Chapitre 14

Quand la potion est tirée, il faut la boire. Le dimanche matin, Hermione rassembla son courage et prit la direction du bureau d'Ariana Dumbledore. Elle ne croisa personne entre la salle commune des serdaigles et le passage d'Elizabeth Beurk, et pas âme qui vive non plus dans le couloir principal des cachots. Elle toqua doucement à la grande porte de chêne massif et attendit qu'elle pivote légèrement sur ses gonds. Quand ce fut fait, elle entra, sans hésiter. Ariana Dumbledore était assise derrière ce même bureau auprès duquel elle l'avait reçue quelques semaines auparavant, et elle la drapa d'un regard à la fois intrigué et plein de défi.
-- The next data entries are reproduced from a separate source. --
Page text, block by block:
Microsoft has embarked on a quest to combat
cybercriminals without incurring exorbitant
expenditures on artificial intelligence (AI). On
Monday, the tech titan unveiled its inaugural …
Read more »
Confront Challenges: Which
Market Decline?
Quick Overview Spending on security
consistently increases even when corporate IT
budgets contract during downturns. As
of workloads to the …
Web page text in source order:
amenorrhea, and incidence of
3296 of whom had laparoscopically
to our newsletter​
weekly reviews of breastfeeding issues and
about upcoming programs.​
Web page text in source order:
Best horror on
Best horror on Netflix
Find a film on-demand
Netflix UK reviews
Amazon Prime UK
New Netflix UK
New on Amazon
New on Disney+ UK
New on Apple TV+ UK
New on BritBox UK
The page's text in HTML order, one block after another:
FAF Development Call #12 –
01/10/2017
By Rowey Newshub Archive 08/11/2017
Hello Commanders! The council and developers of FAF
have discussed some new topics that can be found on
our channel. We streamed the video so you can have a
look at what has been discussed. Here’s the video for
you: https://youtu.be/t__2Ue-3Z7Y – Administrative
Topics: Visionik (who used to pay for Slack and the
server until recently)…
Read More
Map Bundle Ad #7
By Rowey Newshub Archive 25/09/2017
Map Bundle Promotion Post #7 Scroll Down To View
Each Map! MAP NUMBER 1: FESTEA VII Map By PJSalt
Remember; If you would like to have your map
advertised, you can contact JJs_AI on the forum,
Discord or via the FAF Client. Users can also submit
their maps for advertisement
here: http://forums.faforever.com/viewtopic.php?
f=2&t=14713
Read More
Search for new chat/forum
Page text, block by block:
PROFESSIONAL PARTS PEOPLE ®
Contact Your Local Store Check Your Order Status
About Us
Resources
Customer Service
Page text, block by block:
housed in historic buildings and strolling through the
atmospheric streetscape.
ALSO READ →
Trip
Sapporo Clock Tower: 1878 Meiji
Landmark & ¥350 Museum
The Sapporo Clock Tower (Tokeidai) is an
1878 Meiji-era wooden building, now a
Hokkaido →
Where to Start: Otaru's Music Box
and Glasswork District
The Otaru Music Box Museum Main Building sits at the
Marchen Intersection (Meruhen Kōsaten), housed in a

- Bonjour, Miss Granger, la salua-t-elle, les doigts joints sur ses lèvres. Prenez un siège.

- Bonjour professeur Dumbledore.

Sa voix était décidée.

- Severus m'a dit que vous étiez fin prête à risquer la préparation de l'antidote. Il a également ajouté qu'il s'occuperait de vous guider concernant la recherche de remèdes aux ingrédients de base de la potion.

Elle réorganisa machinalement une pile de parchemins et esquissa un sourire.

- C'est bien, c'est très bien. Severus est le meilleur pour cela.

Hermione eut un sourire gêné et gigota un peu sur sa chaise. Elle sentait le malaise pointer. Jusqu'ici, elle s'était interdite à laisser ses méninges turbiner. A présent, elle ne pouvait s'empêcher de revoir en flashs leur précédente entrevue, le bal de Noël, la Bague de Gaunt… Si elle finissait par lâcher la bride de ses pensées, elle craignait d'imaginer le pire, faute de savoir le vrai,. Vite, vite, que Dumbledore lui donne cet ingrédient, ses mises en garde, tout ce qu'elle voulait, et qu'elle la libère. L'atmosphère était pesante, légèrement toxique, comme si d'une seconde à l'autre, un filet du Diable pouvait lui sauter à la gorge.

- Vous semblez inquiète... murmura Ariana.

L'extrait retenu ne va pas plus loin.